Exercise data Block Start

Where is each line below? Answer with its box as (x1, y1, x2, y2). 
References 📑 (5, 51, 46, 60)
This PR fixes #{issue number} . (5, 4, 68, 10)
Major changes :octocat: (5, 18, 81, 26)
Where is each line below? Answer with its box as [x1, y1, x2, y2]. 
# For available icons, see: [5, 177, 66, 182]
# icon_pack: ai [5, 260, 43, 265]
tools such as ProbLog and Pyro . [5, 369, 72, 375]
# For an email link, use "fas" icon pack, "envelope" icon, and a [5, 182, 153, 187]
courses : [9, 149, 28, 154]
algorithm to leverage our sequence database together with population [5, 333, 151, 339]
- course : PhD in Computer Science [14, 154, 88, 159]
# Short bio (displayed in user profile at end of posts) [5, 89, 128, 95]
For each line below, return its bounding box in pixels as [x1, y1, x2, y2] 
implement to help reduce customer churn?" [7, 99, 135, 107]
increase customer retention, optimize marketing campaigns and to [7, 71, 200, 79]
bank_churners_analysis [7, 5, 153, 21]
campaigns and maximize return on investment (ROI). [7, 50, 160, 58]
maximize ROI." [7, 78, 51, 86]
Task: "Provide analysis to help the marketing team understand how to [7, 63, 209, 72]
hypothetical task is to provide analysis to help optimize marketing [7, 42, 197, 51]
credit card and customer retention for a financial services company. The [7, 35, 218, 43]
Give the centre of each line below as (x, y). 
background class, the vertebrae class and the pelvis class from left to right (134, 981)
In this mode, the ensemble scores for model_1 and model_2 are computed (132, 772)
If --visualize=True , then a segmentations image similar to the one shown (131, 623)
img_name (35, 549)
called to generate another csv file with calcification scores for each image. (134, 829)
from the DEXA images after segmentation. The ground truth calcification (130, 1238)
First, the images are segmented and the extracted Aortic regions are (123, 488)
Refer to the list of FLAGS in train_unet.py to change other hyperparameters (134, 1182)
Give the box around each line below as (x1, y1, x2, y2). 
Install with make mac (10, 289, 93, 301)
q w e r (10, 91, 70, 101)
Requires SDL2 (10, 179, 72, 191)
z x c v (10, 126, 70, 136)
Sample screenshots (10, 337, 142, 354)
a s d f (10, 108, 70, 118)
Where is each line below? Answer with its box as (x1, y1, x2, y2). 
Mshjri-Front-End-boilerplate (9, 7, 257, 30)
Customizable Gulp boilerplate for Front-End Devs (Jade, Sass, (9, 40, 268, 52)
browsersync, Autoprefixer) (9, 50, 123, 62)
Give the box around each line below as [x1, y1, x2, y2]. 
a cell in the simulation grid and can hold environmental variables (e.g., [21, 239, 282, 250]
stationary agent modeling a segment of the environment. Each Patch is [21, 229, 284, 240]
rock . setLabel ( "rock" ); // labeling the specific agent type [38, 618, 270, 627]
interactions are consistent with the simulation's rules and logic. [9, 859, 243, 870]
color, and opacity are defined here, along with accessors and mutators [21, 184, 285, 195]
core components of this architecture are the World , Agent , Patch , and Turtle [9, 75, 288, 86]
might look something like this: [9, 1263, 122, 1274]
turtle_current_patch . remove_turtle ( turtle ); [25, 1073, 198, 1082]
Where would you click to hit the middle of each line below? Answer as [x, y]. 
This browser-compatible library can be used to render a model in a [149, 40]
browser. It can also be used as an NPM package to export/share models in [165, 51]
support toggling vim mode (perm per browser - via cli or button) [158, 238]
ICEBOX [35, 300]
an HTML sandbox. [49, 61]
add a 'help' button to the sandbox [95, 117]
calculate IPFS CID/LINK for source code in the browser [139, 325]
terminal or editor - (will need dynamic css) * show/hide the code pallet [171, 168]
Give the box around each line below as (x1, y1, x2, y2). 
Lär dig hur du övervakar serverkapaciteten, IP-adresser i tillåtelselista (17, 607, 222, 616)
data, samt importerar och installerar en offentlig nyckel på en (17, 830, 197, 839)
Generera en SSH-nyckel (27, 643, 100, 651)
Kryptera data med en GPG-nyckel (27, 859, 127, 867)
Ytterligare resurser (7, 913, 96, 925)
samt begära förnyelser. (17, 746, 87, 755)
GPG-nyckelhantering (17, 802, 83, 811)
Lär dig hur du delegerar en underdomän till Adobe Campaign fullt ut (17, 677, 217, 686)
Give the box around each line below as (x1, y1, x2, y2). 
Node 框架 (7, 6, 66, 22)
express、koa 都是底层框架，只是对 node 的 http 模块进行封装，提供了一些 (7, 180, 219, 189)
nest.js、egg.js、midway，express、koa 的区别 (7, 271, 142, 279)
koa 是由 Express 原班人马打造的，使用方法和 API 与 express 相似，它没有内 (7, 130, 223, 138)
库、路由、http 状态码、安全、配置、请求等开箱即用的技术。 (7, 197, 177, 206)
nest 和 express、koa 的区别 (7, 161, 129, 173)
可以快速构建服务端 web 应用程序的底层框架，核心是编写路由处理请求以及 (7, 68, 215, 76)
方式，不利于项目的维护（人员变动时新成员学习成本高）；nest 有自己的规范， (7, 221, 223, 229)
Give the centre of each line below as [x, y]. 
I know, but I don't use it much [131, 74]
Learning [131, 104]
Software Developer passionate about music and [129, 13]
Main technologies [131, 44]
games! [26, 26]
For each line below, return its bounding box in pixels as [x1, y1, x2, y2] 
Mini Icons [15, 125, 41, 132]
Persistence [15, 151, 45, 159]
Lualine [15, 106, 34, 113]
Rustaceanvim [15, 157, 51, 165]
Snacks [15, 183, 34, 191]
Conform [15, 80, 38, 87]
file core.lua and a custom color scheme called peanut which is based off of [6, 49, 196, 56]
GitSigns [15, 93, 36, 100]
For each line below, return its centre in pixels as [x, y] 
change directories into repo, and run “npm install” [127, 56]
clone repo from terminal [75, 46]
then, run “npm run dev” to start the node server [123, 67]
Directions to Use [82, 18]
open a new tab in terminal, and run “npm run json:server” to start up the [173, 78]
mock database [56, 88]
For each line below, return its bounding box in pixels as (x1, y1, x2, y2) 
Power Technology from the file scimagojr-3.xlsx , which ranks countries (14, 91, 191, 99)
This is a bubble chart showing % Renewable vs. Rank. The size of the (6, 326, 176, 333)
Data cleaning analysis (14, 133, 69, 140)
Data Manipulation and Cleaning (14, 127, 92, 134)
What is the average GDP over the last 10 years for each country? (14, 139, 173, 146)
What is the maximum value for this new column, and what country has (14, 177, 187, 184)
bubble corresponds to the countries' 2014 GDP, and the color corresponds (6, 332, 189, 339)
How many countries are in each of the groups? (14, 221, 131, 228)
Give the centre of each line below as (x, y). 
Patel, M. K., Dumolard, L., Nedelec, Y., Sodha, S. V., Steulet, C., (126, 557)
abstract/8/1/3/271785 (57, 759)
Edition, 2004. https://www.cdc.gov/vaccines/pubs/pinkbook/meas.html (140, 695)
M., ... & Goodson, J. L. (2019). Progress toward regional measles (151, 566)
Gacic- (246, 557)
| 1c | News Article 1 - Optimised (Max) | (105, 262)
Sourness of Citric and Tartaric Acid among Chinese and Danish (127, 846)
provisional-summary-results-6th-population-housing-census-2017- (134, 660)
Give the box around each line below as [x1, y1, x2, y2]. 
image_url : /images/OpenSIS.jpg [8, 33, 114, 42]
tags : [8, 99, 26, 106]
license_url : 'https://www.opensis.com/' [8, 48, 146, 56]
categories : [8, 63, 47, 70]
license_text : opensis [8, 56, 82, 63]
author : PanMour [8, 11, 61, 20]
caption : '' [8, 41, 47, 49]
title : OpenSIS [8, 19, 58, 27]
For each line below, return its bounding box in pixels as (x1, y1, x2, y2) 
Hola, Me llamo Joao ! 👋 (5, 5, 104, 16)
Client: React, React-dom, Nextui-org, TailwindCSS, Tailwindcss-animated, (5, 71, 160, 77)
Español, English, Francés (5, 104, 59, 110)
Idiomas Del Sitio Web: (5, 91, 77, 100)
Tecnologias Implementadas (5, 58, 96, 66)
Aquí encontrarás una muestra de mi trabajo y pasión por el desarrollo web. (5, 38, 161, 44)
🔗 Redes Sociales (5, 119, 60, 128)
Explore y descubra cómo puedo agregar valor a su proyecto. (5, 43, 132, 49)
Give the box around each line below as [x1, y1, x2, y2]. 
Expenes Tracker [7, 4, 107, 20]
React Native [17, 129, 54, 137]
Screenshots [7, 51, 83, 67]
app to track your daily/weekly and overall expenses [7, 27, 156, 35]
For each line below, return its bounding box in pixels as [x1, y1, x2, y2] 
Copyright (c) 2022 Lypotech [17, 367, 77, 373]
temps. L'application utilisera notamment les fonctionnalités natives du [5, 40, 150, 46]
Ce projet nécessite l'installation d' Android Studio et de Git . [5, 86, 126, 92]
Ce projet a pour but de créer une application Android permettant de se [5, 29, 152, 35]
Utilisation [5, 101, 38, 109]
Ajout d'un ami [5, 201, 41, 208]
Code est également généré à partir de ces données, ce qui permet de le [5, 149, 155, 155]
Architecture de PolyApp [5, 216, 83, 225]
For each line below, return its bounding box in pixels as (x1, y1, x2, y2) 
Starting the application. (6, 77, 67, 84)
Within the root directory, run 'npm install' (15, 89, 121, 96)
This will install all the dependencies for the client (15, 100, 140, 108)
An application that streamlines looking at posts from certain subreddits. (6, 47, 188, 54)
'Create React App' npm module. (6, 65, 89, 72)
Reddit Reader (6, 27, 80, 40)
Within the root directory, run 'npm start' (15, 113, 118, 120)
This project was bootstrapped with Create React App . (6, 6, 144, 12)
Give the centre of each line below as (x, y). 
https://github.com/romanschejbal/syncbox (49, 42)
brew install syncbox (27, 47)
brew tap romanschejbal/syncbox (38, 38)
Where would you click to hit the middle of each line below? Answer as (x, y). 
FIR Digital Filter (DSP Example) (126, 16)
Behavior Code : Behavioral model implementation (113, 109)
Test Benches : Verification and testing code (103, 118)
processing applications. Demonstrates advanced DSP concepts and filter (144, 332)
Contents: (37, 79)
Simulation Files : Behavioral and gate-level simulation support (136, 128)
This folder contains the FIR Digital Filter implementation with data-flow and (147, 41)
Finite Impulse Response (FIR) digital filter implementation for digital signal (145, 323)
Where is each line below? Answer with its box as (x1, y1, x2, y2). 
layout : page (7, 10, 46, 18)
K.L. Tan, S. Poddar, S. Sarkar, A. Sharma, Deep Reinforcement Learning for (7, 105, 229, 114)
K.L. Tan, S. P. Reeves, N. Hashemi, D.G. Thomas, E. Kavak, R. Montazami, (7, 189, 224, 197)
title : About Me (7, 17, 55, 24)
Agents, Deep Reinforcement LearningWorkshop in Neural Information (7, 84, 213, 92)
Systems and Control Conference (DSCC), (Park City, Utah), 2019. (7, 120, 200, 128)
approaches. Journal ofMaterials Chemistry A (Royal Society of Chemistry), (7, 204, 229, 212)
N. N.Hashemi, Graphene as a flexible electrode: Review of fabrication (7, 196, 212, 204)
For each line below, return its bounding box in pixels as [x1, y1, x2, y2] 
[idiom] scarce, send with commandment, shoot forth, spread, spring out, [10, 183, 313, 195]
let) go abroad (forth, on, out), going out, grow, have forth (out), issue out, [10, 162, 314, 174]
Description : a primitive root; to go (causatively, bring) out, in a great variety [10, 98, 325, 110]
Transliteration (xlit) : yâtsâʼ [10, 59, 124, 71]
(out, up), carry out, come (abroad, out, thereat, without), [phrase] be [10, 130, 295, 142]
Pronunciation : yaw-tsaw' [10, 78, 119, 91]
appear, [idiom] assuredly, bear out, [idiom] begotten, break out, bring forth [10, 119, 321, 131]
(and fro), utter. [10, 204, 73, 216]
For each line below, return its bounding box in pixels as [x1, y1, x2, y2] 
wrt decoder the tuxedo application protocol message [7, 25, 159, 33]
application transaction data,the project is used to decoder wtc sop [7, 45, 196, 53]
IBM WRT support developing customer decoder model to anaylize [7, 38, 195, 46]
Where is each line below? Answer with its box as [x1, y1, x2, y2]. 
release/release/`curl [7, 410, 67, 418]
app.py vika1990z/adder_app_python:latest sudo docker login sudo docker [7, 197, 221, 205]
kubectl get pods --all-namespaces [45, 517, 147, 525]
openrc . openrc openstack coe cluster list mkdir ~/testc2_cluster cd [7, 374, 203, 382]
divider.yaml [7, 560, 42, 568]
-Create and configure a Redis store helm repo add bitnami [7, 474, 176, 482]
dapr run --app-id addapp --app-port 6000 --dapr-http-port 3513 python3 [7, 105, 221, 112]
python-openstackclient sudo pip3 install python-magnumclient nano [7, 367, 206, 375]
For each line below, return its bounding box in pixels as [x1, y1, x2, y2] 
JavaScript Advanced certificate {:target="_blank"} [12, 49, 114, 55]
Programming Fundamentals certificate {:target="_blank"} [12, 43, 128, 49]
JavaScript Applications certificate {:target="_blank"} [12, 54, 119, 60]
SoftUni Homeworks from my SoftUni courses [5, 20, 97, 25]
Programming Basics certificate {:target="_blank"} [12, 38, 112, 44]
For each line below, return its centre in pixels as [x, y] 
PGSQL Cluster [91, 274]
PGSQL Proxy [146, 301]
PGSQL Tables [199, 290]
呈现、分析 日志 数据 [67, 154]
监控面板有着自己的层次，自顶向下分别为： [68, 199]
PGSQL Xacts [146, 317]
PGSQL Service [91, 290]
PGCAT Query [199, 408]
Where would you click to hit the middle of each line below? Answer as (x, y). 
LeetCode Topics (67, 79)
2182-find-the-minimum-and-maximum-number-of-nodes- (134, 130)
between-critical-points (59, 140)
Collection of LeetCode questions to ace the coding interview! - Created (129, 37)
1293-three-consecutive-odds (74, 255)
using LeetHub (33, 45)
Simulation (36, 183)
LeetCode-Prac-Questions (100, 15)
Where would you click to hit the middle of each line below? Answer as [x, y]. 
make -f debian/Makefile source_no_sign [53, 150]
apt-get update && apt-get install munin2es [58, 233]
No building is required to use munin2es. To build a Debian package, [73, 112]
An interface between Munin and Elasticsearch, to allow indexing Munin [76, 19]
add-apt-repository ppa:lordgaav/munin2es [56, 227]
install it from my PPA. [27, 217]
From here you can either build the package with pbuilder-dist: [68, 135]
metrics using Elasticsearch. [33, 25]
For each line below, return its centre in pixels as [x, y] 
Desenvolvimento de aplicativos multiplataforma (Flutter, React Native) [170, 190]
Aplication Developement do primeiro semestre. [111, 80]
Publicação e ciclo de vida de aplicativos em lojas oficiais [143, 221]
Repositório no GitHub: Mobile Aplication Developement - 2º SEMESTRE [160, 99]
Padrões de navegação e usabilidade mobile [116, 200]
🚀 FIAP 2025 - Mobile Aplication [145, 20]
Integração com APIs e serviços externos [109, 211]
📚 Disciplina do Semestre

Exercise data Block End

Exercise instructions: For each line in the records that holds "courses", show that line as it stands.

Response below:
courses : [9, 149, 28, 154]
SoftUni Homeworks from my SoftUni courses [5, 20, 97, 25]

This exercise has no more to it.